TASK ::
The entries are to be output word for word, with the pictures omitted.

SUPPLIED RECORDS ::

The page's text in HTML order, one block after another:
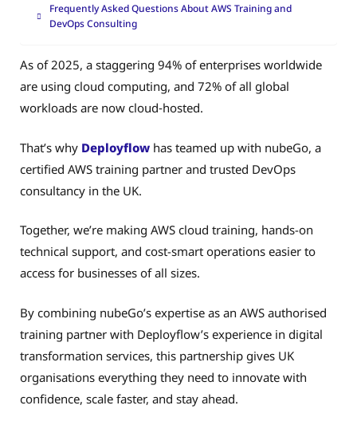
Frequently Asked Questions About AWS Training and
DevOps Consulting
As of 2025, a staggering 94% of enterprises worldwide
are using cloud computing, and 72% of all global
workloads are now cloud‑hosted.
That’s why Deployflow has teamed up with nubeGo, a
certified AWS training partner and trusted DevOps
consultancy in the UK.
Together, we’re making AWS cloud training, hands-on
technical support, and cost-smart operations easier to
access for businesses of all sizes.
By combining nubeGo’s expertise as an AWS authorised
training partner with Deployflow’s experience in digital
transformation services, this partnership gives UK
organisations everything they need to innovate with
confidence, scale faster, and stay ahead.
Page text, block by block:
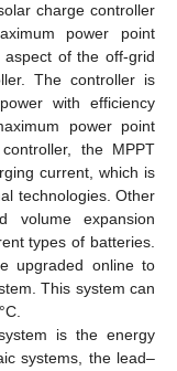
charge controller
power point
aspect of the off-grid
The controller is
with efficiency
power point
the MPPT
current, which is
technologies. Other
volume expansion
types of batteries.
upgraded online to
This system can
is the energy
systems, the lead–
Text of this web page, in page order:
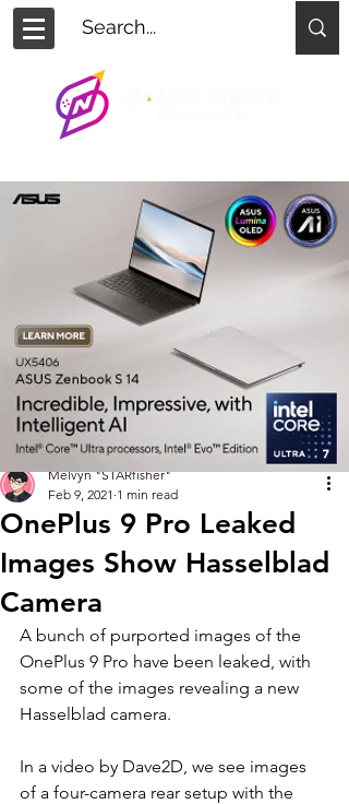
OnePlus 9 Pro Leaked
Images Show Hasselblad
Camera
Melvyn "STARfisher"
Feb 9, 2021 1 min read
A bunch of purported images of the
OnePlus 9 Pro have been leaked, with
some of the images revealing a new
Hasselblad camera.
In a video by Dave2D, we see images
of a four-camera rear setup with the
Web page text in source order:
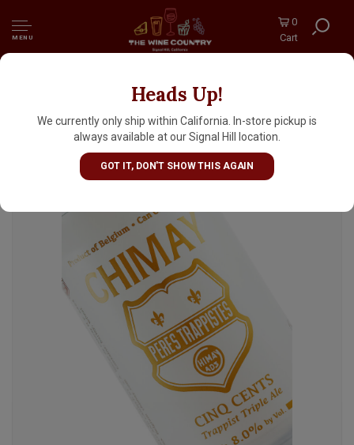
MENU
0
Cart
Heads Up!
We currently only ship within California. In-store pickup is
always available at our Signal Hill location.
GOT IT, DON'T SHOW THIS AGAIN
Chimay Cinq Cents Trappist Triple Ale
(White) 330ml Can - Belgium
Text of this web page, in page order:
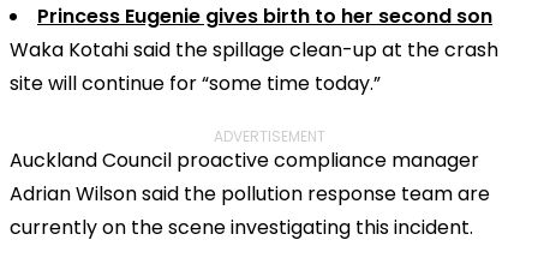
Princess Eugenie gives birth to her second son
Waka Kotahi said the spillage clean-up at the crash
site will continue for “some time today.”
ADVERTISEMENT
Auckland Council proactive compliance manager
Adrian Wilson said the pollution response team are
currently on the scene investigating this incident.
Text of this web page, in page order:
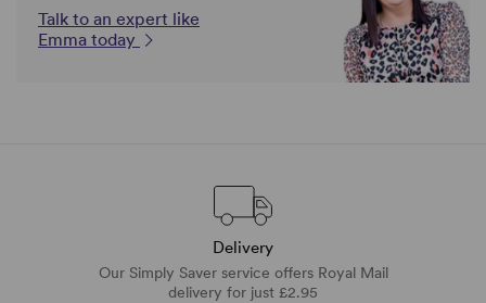
Talk to an expert like
Emma today
Delivery
Our Simply Saver service offers Royal Mail
delivery for just £2.95
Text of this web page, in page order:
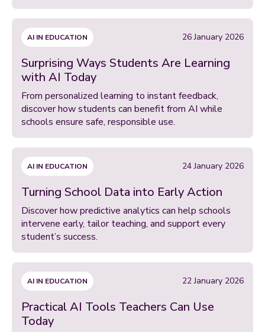
AI IN EDUCATION 26 January 2026
Surprising Ways Students Are Learning
with AI Today
From personalized learning to instant feedback,
discover how students can benefit from AI while
schools ensure safe, responsible use.
AI IN EDUCATION 24 January 2026
Turning School Data into Early Action
Discover how predictive analytics can help schools
intervene early, tailor teaching, and support every
student’s success.
AI IN EDUCATION 22 January 2026
Practical AI Tools Teachers Can Use
Today
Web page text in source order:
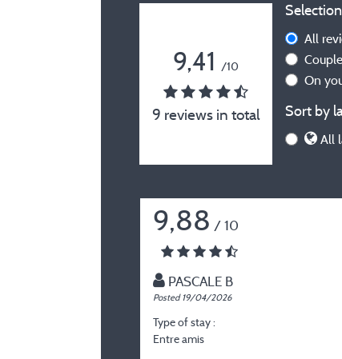
9,41 /10
9 reviews in total
All
Couple
On
Sort by
All
9,88 / 10
PASCALE B
Posted 19/04/2026
Type of stay :
Entre amis

EXERCISE OUTPUT ::
The page's text in HTML order, one block after another:
Frequently Asked Questions About AWS Training and
DevOps Consulting
As of 2025, a staggering 94% of enterprises worldwide
are using cloud computing, and 72% of all global
workloads are now cloud‑hosted.
That’s why Deployflow has teamed up with nubeGo, a
certified AWS training partner and trusted DevOps
consultancy in the UK.
Together, we’re making AWS cloud training, hands-on
technical support, and cost-smart operations easier to
access for businesses of all sizes.
By combining nubeGo’s expertise as an AWS authorised
training partner with Deployflow’s experience in digital
transformation services, this partnership gives UK
organisations everything they need to innovate with
confidence, scale faster, and stay ahead.
Page text, block by block:
charge controller
power point
aspect of the off-grid
The controller is
with efficiency
power point
the MPPT
current, which is
technologies. Other
volume expansion
types of batteries.
upgraded online to
This system can
is the energy
systems, the lead–
Text of this web page, in page order:
OnePlus 9 Pro Leaked
Images Show Hasselblad
Camera
Melvyn "STARfisher"
Feb 9, 2021 1 min read
A bunch of purported images of the
OnePlus 9 Pro have been leaked, with
some of the images revealing a new
Hasselblad camera.
In a video by Dave2D, we see images
of a four-camera rear setup with the
Web page text in source order:
MENU
0
Cart
Heads Up!
We currently only ship within California. In-store pickup is
always available at our Signal Hill location.
GOT IT, DON'T SHOW THIS AGAIN
Chimay Cinq Cents Trappist Triple Ale
(White) 330ml Can - Belgium
Text of this web page, in page order:
Princess Eugenie gives birth to her second son
Waka Kotahi said the spillage clean-up at the crash
site will continue for “some time today.”
ADVERTISEMENT
Auckland Council proactive compliance manager
Adrian Wilson said the pollution response team are
currently on the scene investigating this incident.
Text of this web page, in page order:
Talk to an expert like
Emma today
Delivery
Our Simply Saver service offers Royal Mail
delivery for just £2.95
Text of this web page, in page order:
AI IN EDUCATION 26 January 2026
Surprising Ways Students Are Learning
with AI Today
From personalized learning to instant feedback,
discover how students can benefit from AI while
schools ensure safe, responsible use.
AI IN EDUCATION 24 January 2026
Turning School Data into Early Action
Discover how predictive analytics can help schools
intervene early, tailor teaching, and support every
student’s success.
AI IN EDUCATION 22 January 2026
Practical AI Tools Teachers Can Use
Today
Web page text in source order:
9,41 /10
9 reviews in total
All
Couple
On
Sort by
All
9,88 / 10
PASCALE B
Posted 19/04/2026
Type of stay :
Entre amis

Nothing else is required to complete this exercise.